**Work item**
Exactly retype the lines below from the one containing "The page's text" through the end of the listing. Leave pictures out.

**The input**
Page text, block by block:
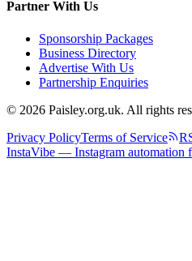
Partner With Us
Sponsorship Packages
Business Directory
Advertise With Us
Partnership Enquiries
© 2026 Paisley.org.uk. All rights
Privacy PolicyTerms of Service
InstaVibe — Instagram automation
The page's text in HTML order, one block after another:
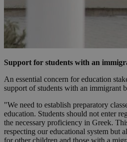
Support for students with an
An essential concern for education
support of students with an immigrant
"We need to establish preparatory
education. Students should not enter
the necessary proficiency in Greek.
respecting our educational system but
for other children and those with a
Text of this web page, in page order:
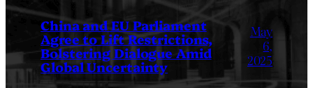
China and EU Parliament
Agree to Lift Restrictions,
Bolstering Dialogue Amid
Global Uncertainty
May
6,
2025

**Solution**
The page's text in HTML order, one block after another:
Support for students with an
An essential concern for education
support of students with an immigrant
"We need to establish preparatory
education. Students should not enter
the necessary proficiency in Greek.
respecting our educational system but
for other children and those with a
Text of this web page, in page order:
China and EU Parliament
Agree to Lift Restrictions,
Bolstering Dialogue Amid
Global Uncertainty
May
6,
2025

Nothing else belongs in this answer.